The clades I, II and III contain 114, 26, and 20 IFITM genes, respectively. All IFITM10 and IFITM5 genes are clustered in clades II and III, respectively. All other functional IFITM genes, including IFITM1, IFITM2, IFITM3, IFITM6 and IFITM7, are grouped in clade I, forming the biggest sub-family in the IFITM family. Because the expression of the IFITM genes in clade I can be induced by IFN and their functions are associated with immunity [8, 13, 15] , they are defined as immunity-related IFITM (IR-IFITM) sub-family.
In each clade, eutherian IFITM genes form a separate group from opossum and bird genes, consistent with the species phylogeny. Besides IFITM5 and IFITM10, IR-IFITM genes also have orthologs in both marsupials and eutherians, arguing against previous observation that only IFITM5 and IFITM10 orthologs could be identified in marsupials and eutherians [30] . In addition, clade II and III contain homologous IFITM sequences from teleosts and amphibians, but clade I does not ( Fig. 2A) , indicating that IR-IFITM originated later than IFITM5 and IFITM10.
Phylogenetic Analyses of the Vertebrate Immunityrelated IFITM Sub-family IR-IFITM genes can be divided into two groups: one consisting of eutherian homologs and the other including homologs from metatheria and bird. We further constructed a sub-tree to show the phylogenetic relationship of 109 IR-IFITM genes from eutheria (Fig. 3) . The sequences from elephant are located on the basal position. All IR-IFITM genes from the primate lineages form a sub-clade, and those from rodents form another sub-clade. Four genes from tree shrew form a species-specific cluster located between the sub-clades of the primates and the rodents. Three mammal species, dog, horse and cow, form several species-specific IR-IFITM gene clusters, which further compose a sub-clade in accordance with the phylogeny of these three species. These suggest that IR-IFITM genes evolved via gene duplication after species separation.

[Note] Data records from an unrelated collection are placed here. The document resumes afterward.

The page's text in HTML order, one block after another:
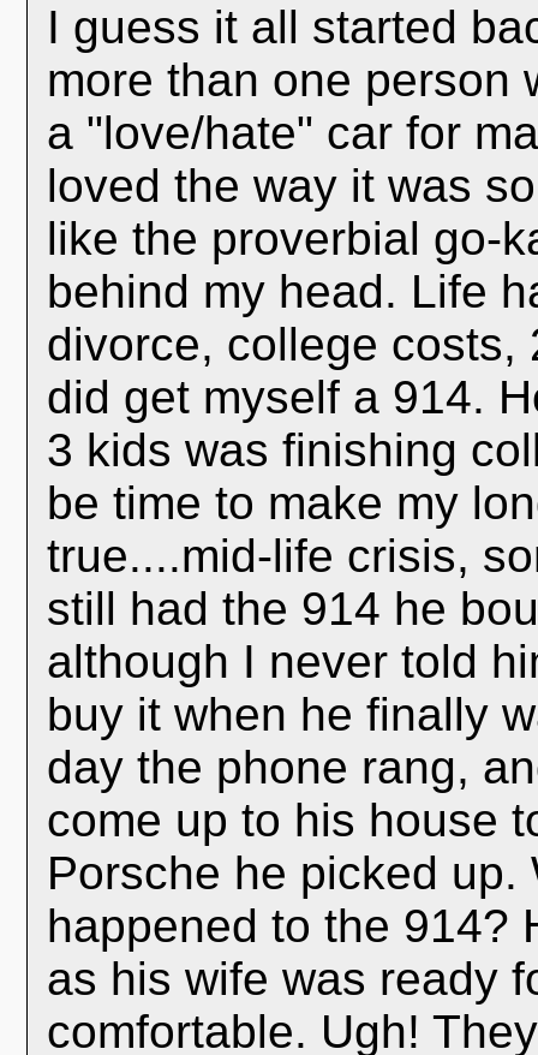
I guess it all started
more than one person
a "love/hate" car for
loved the way it was
like the proverbial go-
behind my head. Life
divorce, college costs,
did get myself a 914.
3 kids was finishing
be time to make my
true....mid-life crisis,
still had the 914 he
although I never told
buy it when he finally
day the phone rang,
come up to his house
Porsche he picked
happened to the 914?
as his wife was ready
comfortable. Ugh!

Interestingly, the majority of IR-IFITM genes from rodents do not form species-specific clusters as each of IFITM1, IFITM2 and IFITM3 clusters together in a lineage-specific manner. This clustering indicates that IR-IFITM genes have diverged into different IFITM isoforms prior to the split of rodents from other mammals. Additionally, in the lineage-specific clusters, more than one IR-IFITM gene was observed from certain species, indicating that gene duplication of IR-IFITM genes continued until after species separation of the rodents. Furthermore, rat IFITM7 clusters closely with rat IFITM3, indicating that they are a pair of duplicated genes. Similarly, mouseIFITM7, mouseIFITM1 and mouseIFITM-like3 (IFITMac) are another group of duplicated genes, suggesting that IFITM7 might have similar biological function to IFITM3 or IFITM1.